I suspect tonight and tomorrow will be loading suitcases and ipod's (my wife also wants some vids on hers), and I really can't find any inspiration to grind NL25 on Full Tilt. I'm also seriously considering going back to the OnGame skins, as the constant hard work finding tables at Full Tilt is tiring compared with sitting on NL25 tables with heaps of donks on those sites. I'll have a holiday to think about all of this, but I'm probably looking to leave Full Tilt again, and look for greener pastures.

Sunday, October 12, 2008

Stox videos for Ipod

Feels like I've had a break from serious poker again. Thursday was the last night I played 6 max, and apart from that I played a little HU SNG's and a few $1 tourneys while having a couple of drinks. Both were risking very little money, and in fact turned out +ve cashflow.
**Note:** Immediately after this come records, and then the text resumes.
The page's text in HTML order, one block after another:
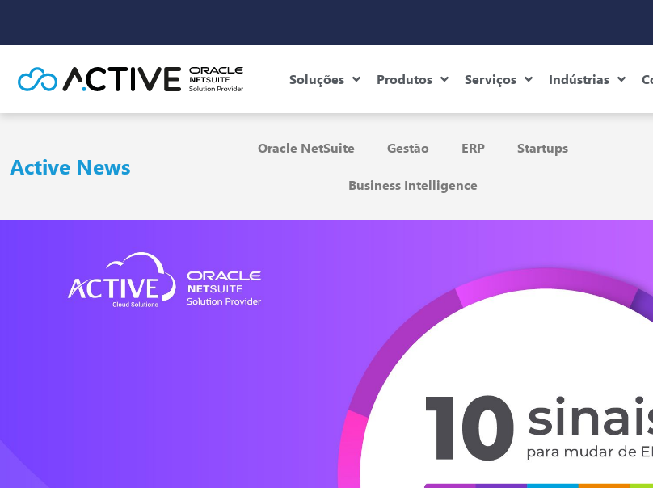
Soluções Produtos Serviços Indústrias
Active News
Oracle NetSuite Gestão ERP Startups
Business Intelligence
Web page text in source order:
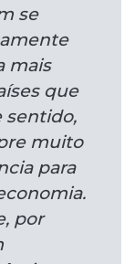
se
mais
que
sentido,
muito
para
por
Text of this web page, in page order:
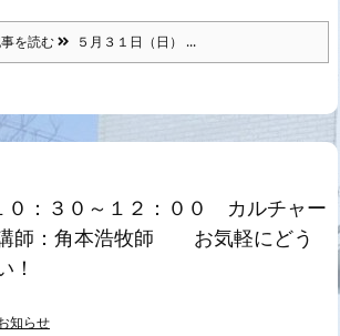
を読む ５月３１日（日） ...
０：３０～１２：００ カルチャー
師：角本浩牧師 お気軽にどう
！
知らせ

I'm going on holiday midweek so this week won't be much better, but an interesting trail led me to joining up with Titan poker. First of all, this holiday will be computerless, but not ipodless. So it seemed reasonable to cram the ipod with some videos. I remembered converting avis to ipod format before, found the program (Videora) and converted a couple of music videos. I then tried a Cardrunners one, but the DRM stops that happening. So I did a quick search, and low and behold, Stox announces they are putting up their next videos in ipod friendly format (Cardrunners to follow soon). They posted this literally two days ago. Cardrunners will also follow. So anyway, I reconsider the Cardrunners deal, which is Cardrunners members get Stox 12 month premium membership for $150. Not bad, not even $15 a month. I go to their site to decide if those ipod videos are ones I'm interested in, because I'd instantly join up if thats the case, and I notice (you can't not notice) they still have affiliate deposit bonus plans, but now to get 12 months free. The cost in terms of Titan Poker was 90 points, or about 12 $10.50 HU SNG's. Now I don't claim to be a mathemagician here, but playing even Phil Ivey results in a guaranteed +ev compared with the discounted $150 cost. Not even to mention I play OK at HU SNG's when I try. I joined up and played some. Unfortunately their point tracker was lagging, I think I only needed to play one or two more, but I was just too tired to keep going anyway. I finished down, but I had my share of bad luck, and at least a couple of the opponents were semi decent. I still nearly cracked the free membership for under $15 loss so far, so it can't all be bad. I hope once it's cleared I'll get the membership up quickly, but either way, I'm pumped that for the next 12 months I'll be getting poker videos onto my ipod, as I spend at least an hour a day with that thing, so will only benefit from having more poker content coming in from it.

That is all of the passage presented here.